Selon la jurisprudence, pour que l'algodystrophie puisse être considérée comme une conséquence d'un accident, il faut : a) la preuve d'une atteinte physique après un accident ou apparition après une opération faite à cause d'un accident ; b) l'exclusion d'autres facteurs causals non traumatiques ; c) un faible temps de latence entre l'accident et l'apparition de l'algodystrophie, au plus six à huit semaines (ATFA U 436/06 du 6 juillet 2007, consid. 3.4.2.1).
c) Ainsi, comme on vient de le voir, il est constant que le recourant présente une algodystrophie. Les premiers indices d’une algodystrophie datent du 3 mai 2007, soit plus de treize semaines après l’accident du 27 janvier 2007 et l’ostéosynthèse du 2 février 2007. Le temps de latence est ainsi trop long pour admettre un lien de causalité naturelle entre l’algodystrophie et cet accident.
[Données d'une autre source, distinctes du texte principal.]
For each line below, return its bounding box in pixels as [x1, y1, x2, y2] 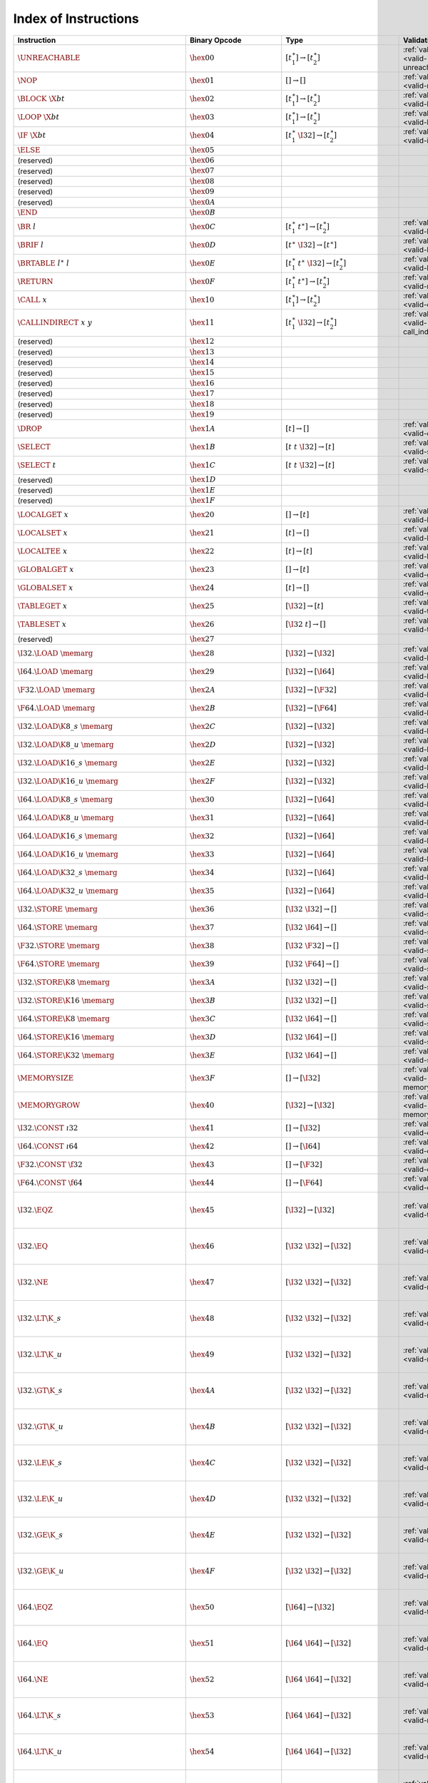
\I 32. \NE [17, 1277, 49, 1287]
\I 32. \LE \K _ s [17, 1458, 63, 1467]
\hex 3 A [189, 977, 215, 987]
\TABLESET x [17, 620, 67, 629]
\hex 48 [189, 1313, 215, 1323]
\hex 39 [189, 959, 215, 969]
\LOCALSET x [17, 528, 68, 538]
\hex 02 [189, 94, 215, 103]

De même, il n’y a pas d’indication que l’algodystrophie soit consécutive à la déchirure partielle de la jonction musculo-tendineuse du jumeau interne droit le 13 août 2007 ; en effet, le rapport du Dr H.________ du 27 septembre 2007 fait uniquement état d’un léger empâtement de la cheville. Les symptômes typiques d’une algodystrophie, telles que sensations de chaleur et de sueurs froides alternantes ne sont quant à eux signalés que dans un rapport du 13 mars 2008, soit bien après le temps de latence requis.
d) S'agissant des lombalgies dont souffre le recourant, les Drs W.________ et F.________ et le Dr M., dans leurs rapports respectifs des 18 juin 2008 et 23 mai 2008 du Dr M., ont relevé que la lombalgie avait une origine lombaire basse non spécifique ; quant à l'irradiation dans la fesse et dans la région trochantérienne gauche, elle était de nature non radiculaire ; en effet, l'examen neurologique ne montrait pas de syndrome radiculaire irritatif ou déficitaire. Le Dr M.________ s’est par ailleurs prononcé plus précisément sur le rapport de causalité, en précisant qu’il était difficile de déterminer les facteurs favorisant la lombalgie. Il était d'avis que le déconditionnement physique et la boiterie pouvaient en être deux causes. Point n'est besoin de trancher le rapport de causalité naturelle car la causalité adéquate devra, comme nous le verrons, être niée.
e) S'agissant des troubles psychiques, le Dr C.________ a évoqué, le 3 septembre 2008, l'existence d’un trouble réactionnel dépressif. Le Dr L., le 8 octobre 2008, a mentionné des troubles somatoformes de type réaction de stress post-traumatique avec des caractéristiques de dépression. Comme on l'a vu, le consilium psychiatrique du 16 mai 2008 de la DressV., n’a pas mis en évidence l'existence d'une pathologie psychiatrique aiguë évoquant plutôt un épisode dépressif, un trouble anxieux ou un trouble psychotique.
Les rapports médicaux postérieurs à la décision attaquée, ont mis en évidence un état dépressif réactionnel et un trouble somatoforme généralisé (rapport du Dr Q.________ du 1er octobre 2009), un trouble somatoforme douloureux (rapport de la Dresse T.________ du 2 octobre 2009), un état de stress post-traumatique, un épisode dépressif moyen et un syndrome douloureux somatoforme persistant (rapport de la psychologue N.________ du 30 octobre 2009).
En principe, une évolution postérieure à la décision attaquée ne devrait pas être prise en considération. Selon une jurisprudence constante, le juge des assurances sociales apprécie la légalité des décisions attaquées, en règle générale, d'après l'état de fait existant au moment où la décision litigieuse a été rendue (ATF 121 V 366 consid. 3b, 116 V 248 consid. 1a et les arrêts cités). Les faits survenus postérieurement, et qui ont modifié cette situation, doivent normalement faire l'objet d'une nouvelle décision administrative (ATF 117 V 293 consid. 4). In casu, dans la mesure où les trois rapports médicaux d’octobre 2009 rejoignent largement l’appréciation des Drs C.________ et L., il faut admettre que tant le trouble réactionnel que le trouble somatoforme douloureux existaient déjà lorsque la caisse a pris sa décision. Or, selon le Dr L., ces troubles sont dans un rapport de causalité naturelle avec l’accident du 27 janvier 2007. Cela n’est pas contesté par l’autorité intimée. Il n'y a donc pas lieu de s'écarter de cette appréciation.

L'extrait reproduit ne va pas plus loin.